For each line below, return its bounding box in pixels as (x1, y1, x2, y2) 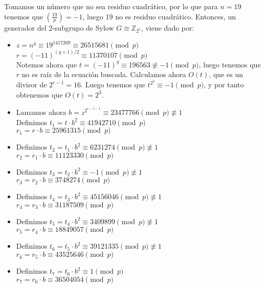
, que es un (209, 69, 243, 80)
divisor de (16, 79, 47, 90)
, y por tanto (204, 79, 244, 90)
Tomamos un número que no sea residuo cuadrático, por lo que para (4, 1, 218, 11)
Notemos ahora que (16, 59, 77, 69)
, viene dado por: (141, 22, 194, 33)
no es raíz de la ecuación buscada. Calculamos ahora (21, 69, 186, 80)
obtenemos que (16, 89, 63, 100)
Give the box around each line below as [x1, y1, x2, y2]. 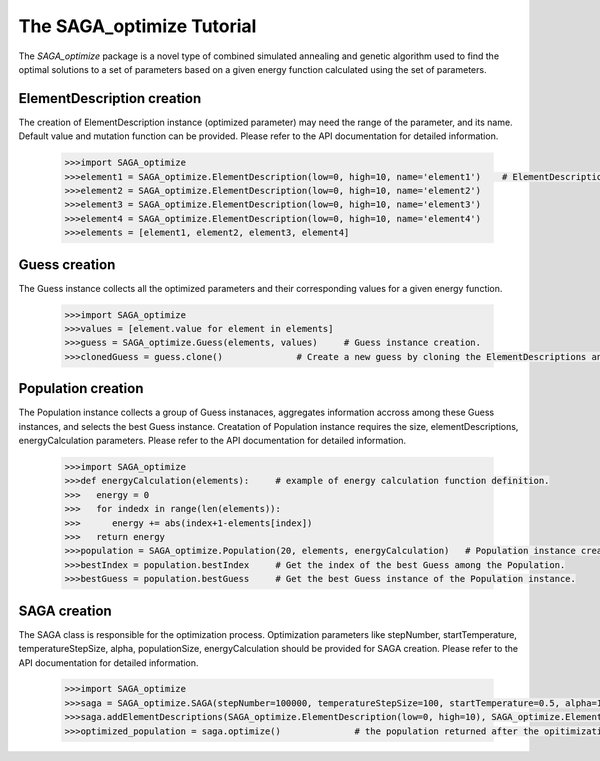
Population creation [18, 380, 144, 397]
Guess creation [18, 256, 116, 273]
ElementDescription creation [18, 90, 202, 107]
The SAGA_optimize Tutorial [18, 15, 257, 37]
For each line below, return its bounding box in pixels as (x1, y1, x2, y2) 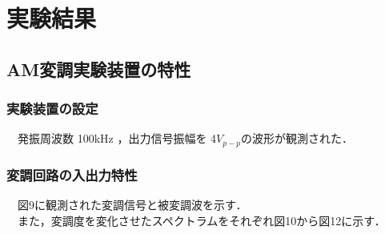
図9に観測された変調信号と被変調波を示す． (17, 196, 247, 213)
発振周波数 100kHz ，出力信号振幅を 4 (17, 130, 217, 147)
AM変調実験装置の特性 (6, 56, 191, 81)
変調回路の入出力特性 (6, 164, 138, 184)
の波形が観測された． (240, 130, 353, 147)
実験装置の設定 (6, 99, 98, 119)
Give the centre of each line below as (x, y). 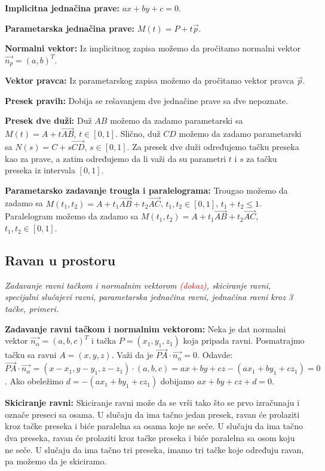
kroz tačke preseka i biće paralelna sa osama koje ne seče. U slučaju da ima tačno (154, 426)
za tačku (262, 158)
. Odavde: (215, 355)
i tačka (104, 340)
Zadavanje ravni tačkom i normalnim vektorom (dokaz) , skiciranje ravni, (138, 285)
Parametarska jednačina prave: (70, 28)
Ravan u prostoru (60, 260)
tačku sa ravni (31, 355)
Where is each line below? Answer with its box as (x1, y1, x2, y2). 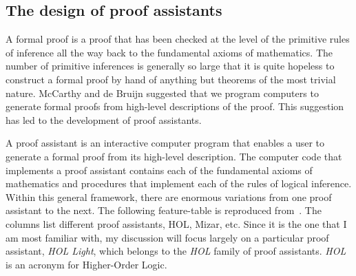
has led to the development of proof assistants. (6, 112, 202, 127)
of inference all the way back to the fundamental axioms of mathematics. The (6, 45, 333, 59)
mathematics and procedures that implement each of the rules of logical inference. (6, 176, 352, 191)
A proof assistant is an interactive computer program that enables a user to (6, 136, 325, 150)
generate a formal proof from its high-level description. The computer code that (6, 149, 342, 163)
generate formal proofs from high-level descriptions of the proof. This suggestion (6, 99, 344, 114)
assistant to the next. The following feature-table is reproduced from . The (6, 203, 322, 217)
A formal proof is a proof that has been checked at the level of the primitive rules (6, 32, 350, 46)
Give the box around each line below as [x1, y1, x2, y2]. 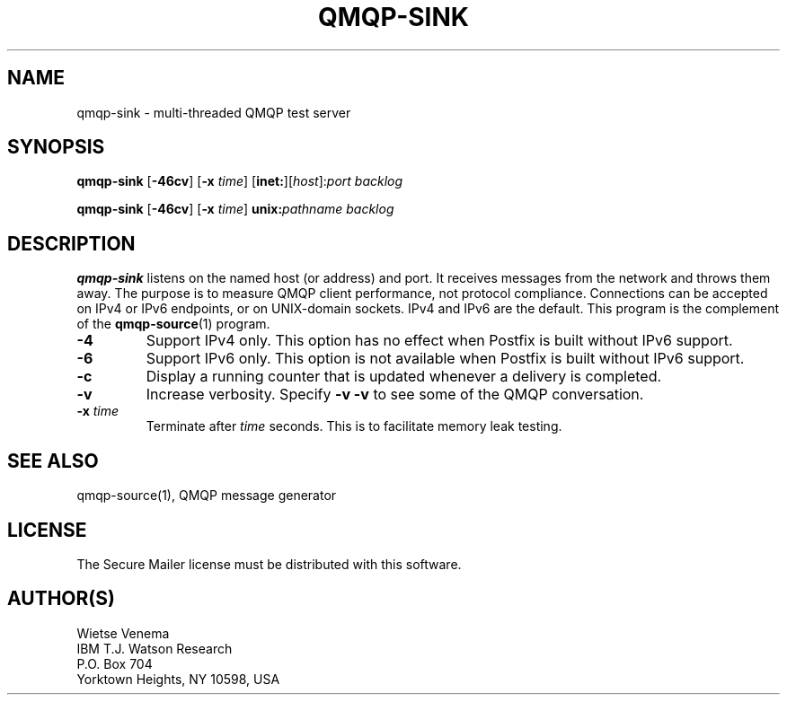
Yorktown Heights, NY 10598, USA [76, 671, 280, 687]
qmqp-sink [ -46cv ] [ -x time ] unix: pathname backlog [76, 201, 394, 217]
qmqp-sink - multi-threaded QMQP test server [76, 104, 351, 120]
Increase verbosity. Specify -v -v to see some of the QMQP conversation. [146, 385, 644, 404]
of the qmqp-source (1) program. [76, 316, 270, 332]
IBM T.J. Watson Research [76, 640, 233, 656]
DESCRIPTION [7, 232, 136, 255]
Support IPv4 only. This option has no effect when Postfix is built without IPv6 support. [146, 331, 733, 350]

Task details: Keeping the pictures out, output the records from above exactly and completely.

Completed task:
For each line below, return its bounding box in pixels as (x1, y1, x2, y2) 
, que es un (209, 69, 243, 80)
divisor de (16, 79, 47, 90)
, y por tanto (204, 79, 244, 90)
Tomamos un número que no sea residuo cuadrático, por lo que para (4, 1, 218, 11)
Notemos ahora que (16, 59, 77, 69)
, viene dado por: (141, 22, 194, 33)
no es raíz de la ecuación buscada. Calculamos ahora (21, 69, 186, 80)
obtenemos que (16, 89, 63, 100)
Give the box around each line below as [x1, y1, x2, y2]. 
Population creation [18, 380, 144, 397]
Guess creation [18, 256, 116, 273]
ElementDescription creation [18, 90, 202, 107]
The SAGA_optimize Tutorial [18, 15, 257, 37]
For each line below, return its bounding box in pixels as (x1, y1, x2, y2) 
図9に観測された変調信号と被変調波を示す． (17, 196, 247, 213)
発振周波数 100kHz ，出力信号振幅を 4 (17, 130, 217, 147)
AM変調実験装置の特性 (6, 56, 191, 81)
変調回路の入出力特性 (6, 164, 138, 184)
の波形が観測された． (240, 130, 353, 147)
実験装置の設定 (6, 99, 98, 119)
Give the centre of each line below as (x, y). 
kroz tačke preseka i biće paralelna sa osama koje ne seče. U slučaju da ima tačno (154, 426)
za tačku (262, 158)
. Odavde: (215, 355)
i tačka (104, 340)
Zadavanje ravni tačkom i normalnim vektorom (dokaz) , skiciranje ravni, (138, 285)
Parametarska jednačina prave: (70, 28)
Ravan u prostoru (60, 260)
tačku sa ravni (31, 355)
Where is each line below? Answer with its box as (x1, y1, x2, y2). 
has led to the development of proof assistants. (6, 112, 202, 127)
of inference all the way back to the fundamental axioms of mathematics. The (6, 45, 333, 59)
mathematics and procedures that implement each of the rules of logical inference. (6, 176, 352, 191)
A proof assistant is an interactive computer program that enables a user to (6, 136, 325, 150)
generate a formal proof from its high-level description. The computer code that (6, 149, 342, 163)
generate formal proofs from high-level descriptions of the proof. This suggestion (6, 99, 344, 114)
assistant to the next. The following feature-table is reproduced from . The (6, 203, 322, 217)
A formal proof is a proof that has been checked at the level of the primitive rules (6, 32, 350, 46)
Give the box around each line below as [x1, y1, x2, y2]. 
Yorktown Heights, NY 10598, USA [76, 671, 280, 687]
qmqp-sink [ -46cv ] [ -x time ] unix: pathname backlog [76, 201, 394, 217]
qmqp-sink - multi-threaded QMQP test server [76, 104, 351, 120]
Increase verbosity. Specify -v -v to see some of the QMQP conversation. [146, 385, 644, 404]
of the qmqp-source (1) program. [76, 316, 270, 332]
IBM T.J. Watson Research [76, 640, 233, 656]
DESCRIPTION [7, 232, 136, 255]
Support IPv4 only. This option has no effect when Postfix is built without IPv6 support. [146, 331, 733, 350]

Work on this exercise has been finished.